Book Review: Yesterday is History


Kosoko Jackson

Rating: 4 out of 5.

published: 2nd February 2021
spoilers? no

Goodreads

Weeks ago, Andre Cobb received a much-needed liver transplant.

He’s ready for his life to finally begin, until one night, when he passes out and wakes up somewhere totally unexpected…in 1969, where he connects with a magnetic boy named Michael.

And then, just as suddenly as he arrived, he slips back to present-day Boston, where the family of his donor is waiting to explain that his new liver came with a side effect—the ability to time travel. And they’ve tasked their youngest son, Blake, with teaching Andre how to use his unexpected new gift.

Andre splits his time bouncing between the past and future. Between Michael and Blake. Michael is everything Andre wishes he could be, and Blake, still reeling from the death of his brother, Andre’s donor, keeps him at arm’s length despite their obvious attraction to each other.

Torn between two boys, one in the past and one in the present, Andre has to figure out where he belongs—and more importantly who he wants to be—before the consequences of jumping in time catch up to him and change his future for good.

“Make me your tether,” he says. “Think of me when you go, think of me when you want to return. I’ll be here for you. I’ll be there with you. I’ll make sure you come back in once piece. I promise.”

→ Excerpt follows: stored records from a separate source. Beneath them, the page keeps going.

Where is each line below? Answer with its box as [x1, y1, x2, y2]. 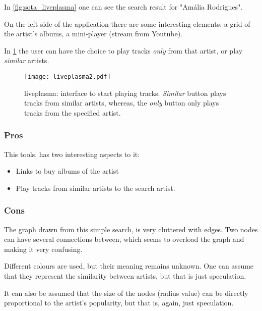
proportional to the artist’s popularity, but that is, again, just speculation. [4, 297, 234, 308]
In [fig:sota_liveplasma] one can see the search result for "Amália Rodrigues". [4, 2, 243, 12]
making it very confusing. [4, 243, 83, 254]
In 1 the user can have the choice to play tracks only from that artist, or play [4, 45, 243, 56]
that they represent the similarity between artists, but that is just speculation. [4, 271, 246, 281]
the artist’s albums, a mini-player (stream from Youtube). [4, 28, 182, 39]
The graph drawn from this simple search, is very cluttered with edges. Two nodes [4, 224, 258, 234]
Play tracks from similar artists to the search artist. [16, 182, 175, 193]
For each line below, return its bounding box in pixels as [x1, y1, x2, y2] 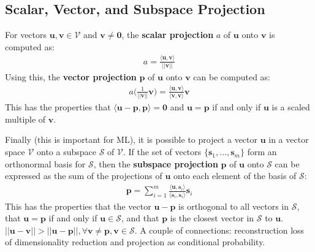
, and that [121, 212, 159, 224]
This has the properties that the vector [5, 199, 151, 212]
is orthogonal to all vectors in [178, 199, 289, 212]
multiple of [5, 112, 46, 125]
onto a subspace [37, 145, 96, 158]
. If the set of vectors [123, 145, 202, 158]
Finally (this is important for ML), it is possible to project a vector [5, 133, 258, 146]
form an [247, 145, 277, 158]
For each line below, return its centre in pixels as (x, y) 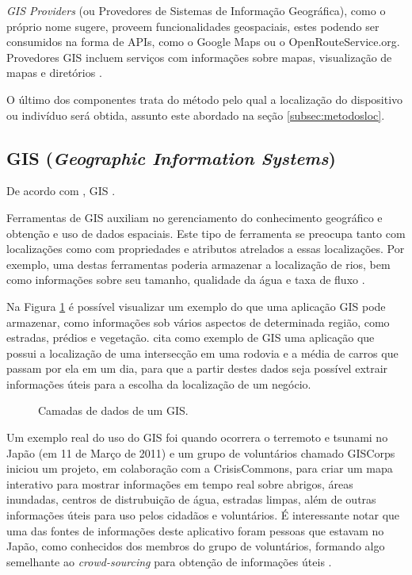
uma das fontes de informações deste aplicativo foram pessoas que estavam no (195, 530)
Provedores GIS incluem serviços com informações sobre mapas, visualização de (199, 57)
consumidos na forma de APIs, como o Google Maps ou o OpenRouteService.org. (203, 42)
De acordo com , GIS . (61, 191)
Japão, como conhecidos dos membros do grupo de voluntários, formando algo (196, 546)
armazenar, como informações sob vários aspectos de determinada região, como (198, 322)
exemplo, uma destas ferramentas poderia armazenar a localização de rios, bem (198, 264)
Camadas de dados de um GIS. (113, 410)
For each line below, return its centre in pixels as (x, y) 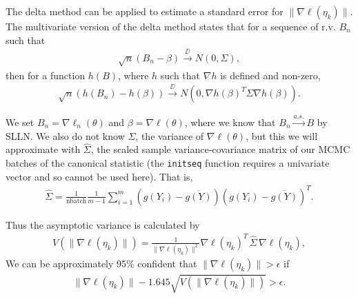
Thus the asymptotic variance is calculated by (103, 224)
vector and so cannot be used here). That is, (99, 176)
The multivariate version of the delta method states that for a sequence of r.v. (171, 26)
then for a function (46, 75)
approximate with (43, 149)
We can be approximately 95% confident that (101, 263)
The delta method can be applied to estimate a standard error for (145, 11)
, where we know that (230, 122)
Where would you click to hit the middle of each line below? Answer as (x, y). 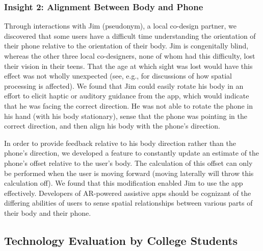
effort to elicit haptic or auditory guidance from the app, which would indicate (127, 96)
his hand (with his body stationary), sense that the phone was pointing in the (126, 116)
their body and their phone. (48, 212)
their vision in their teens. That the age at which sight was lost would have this (128, 66)
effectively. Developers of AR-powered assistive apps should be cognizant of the (128, 193)
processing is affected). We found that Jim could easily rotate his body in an (124, 85)
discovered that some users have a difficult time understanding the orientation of (130, 35)
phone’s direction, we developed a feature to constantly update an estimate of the (132, 153)
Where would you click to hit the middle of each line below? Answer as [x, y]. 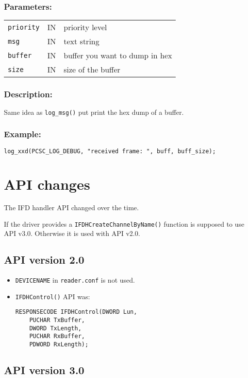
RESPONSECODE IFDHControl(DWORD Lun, [76, 312]
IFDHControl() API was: [53, 296]
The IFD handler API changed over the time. [71, 207]
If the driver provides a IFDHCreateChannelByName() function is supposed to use [124, 224]
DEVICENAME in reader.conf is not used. [75, 280]
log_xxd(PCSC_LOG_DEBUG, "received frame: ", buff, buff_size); [110, 152]
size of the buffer [92, 70]
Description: [28, 94]
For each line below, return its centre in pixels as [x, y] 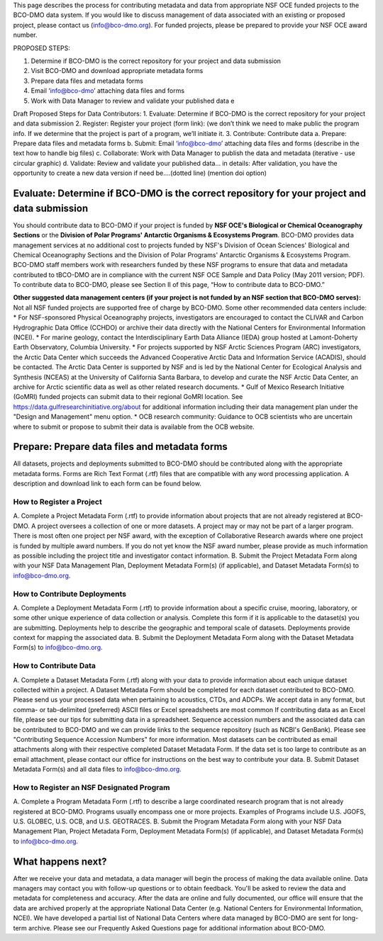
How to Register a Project [57, 502]
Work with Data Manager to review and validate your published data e [133, 101]
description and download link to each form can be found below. [107, 484]
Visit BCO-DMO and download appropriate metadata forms [117, 71]
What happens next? [60, 861]
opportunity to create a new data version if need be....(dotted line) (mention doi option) [140, 173]
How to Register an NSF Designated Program [91, 787]
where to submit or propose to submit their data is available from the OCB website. [134, 427]
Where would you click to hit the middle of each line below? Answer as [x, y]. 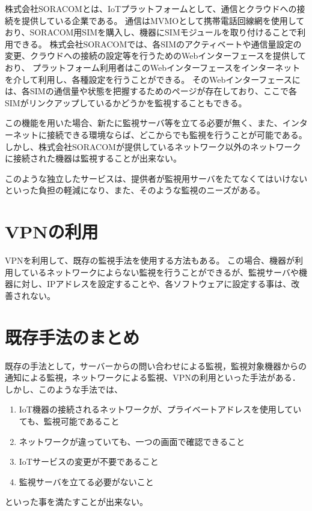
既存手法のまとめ [72, 337]
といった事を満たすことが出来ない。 [76, 502]
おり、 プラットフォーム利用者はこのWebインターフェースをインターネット [153, 67]
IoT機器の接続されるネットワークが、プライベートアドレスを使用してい [160, 409]
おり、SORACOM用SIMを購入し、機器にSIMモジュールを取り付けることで [151, 32]
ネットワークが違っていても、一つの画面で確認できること [132, 441]
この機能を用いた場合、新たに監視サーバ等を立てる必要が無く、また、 [144, 123]
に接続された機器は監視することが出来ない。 [93, 158]
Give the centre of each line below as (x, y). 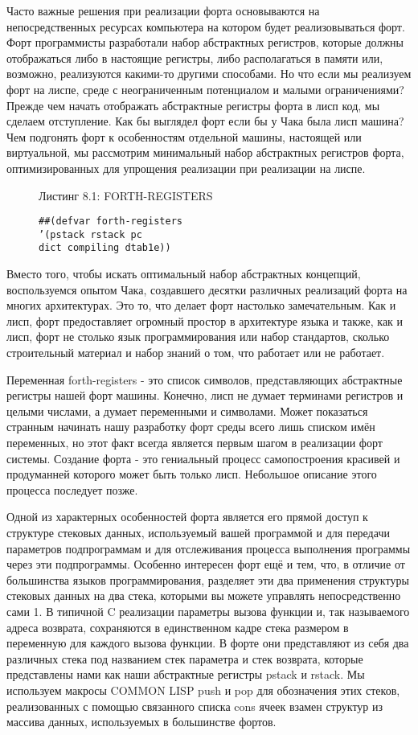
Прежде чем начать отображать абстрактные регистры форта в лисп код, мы (193, 105)
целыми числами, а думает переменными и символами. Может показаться (187, 411)
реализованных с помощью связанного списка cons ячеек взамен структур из (195, 706)
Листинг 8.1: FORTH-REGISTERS (126, 195)
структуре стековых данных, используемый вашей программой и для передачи (198, 532)
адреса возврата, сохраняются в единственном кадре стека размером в (178, 627)
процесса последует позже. (72, 489)
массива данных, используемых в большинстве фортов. (141, 722)
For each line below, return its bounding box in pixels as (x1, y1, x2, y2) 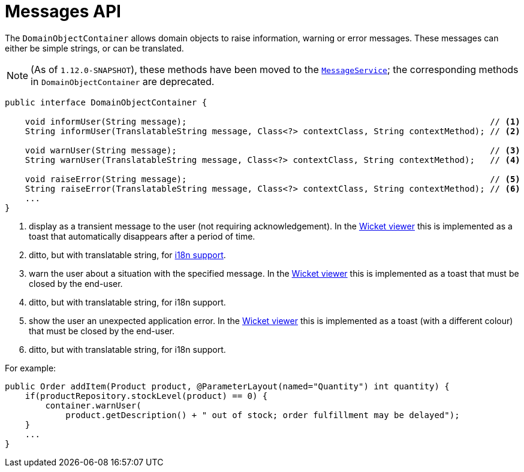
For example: (5, 362, 56, 373)
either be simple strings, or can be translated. (5, 43, 184, 53)
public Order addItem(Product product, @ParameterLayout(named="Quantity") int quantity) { (5, 381, 450, 391)
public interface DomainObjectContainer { (5, 97, 207, 107)
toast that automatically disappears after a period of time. (29, 231, 255, 241)
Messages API (5, 1, 121, 22)
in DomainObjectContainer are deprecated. (31, 75, 215, 87)
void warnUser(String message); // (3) (25, 145, 520, 155)

Galley provided by publisher

You know those books that you’re reading and enjoying, and then some way through you’re hit with the realisation that it’s going to make you cry? That is Yesterday is History.

The book opens a few months after Andre’s successful liver transplant, for which he was, surprisingly and luckily, selected from far down the waitlist. When the parents of the donor get in touch with him asking to meet, he agrees, expecting them to merely want to meet him. Instead, he is thrust into a world of time travel, an ability he now has, thanks to the liver transplant.

First and foremost, I had a whole lot of fun reading this book (up until the point it made me almost cry, but I guess that was still fun of a sort). I was completely absorbed from page one and pretty much didn’t put the book down until I’d finished.

What really drove that fun, though, was the characters, namely Andre’s relationships with Blake and Michael. You want to keep reading to find out why Andre has these abilities, sure, but you also want to keep reading to see where the semi-love triangle goes (I say ‘semi’, because it’s pretty clear what the ultimate outcome is going to be). For me, it was particularly how the relationship between Blake and Andre developed, but also (perversely maybe), how the (comparative) tragedy of Michael and Andre unfolded.

This is, really, a book about loss, in amongst its hopefulness. The reason Andre gets a liver transplant, and the associated abilities, is because of another family’s loss. And while they want to help him, he and they are still having to navigate that loss. Later on, it becomes a more personal story of loss for Andre (that sounds a little ominous, but I promise it’s not). And I loved just how the book juggled telling a story of loss and grief, and telling a story of hope too.

Despite all this, there were a couple of things I was less keen on. The setup seems a little bit forced, for me, but obviously that’s a preference thing. It worked, it just didn’t work smoothly. And then there were a couple of times when I was told things I’d rather had been shown, such as Andre ignoring Isobel, skipping school, the development of his relationship with Blake from not liking each other to being friends (which wasn’t a killer, but I really would have liked to see that). None of these things completely ruined my enjoyment of the book, of course, but I was always aware that I might have liked it even more.

So, if you were at all on the fence about reading this one, let this review convince you to pick it up because I can promise you won’t regret it.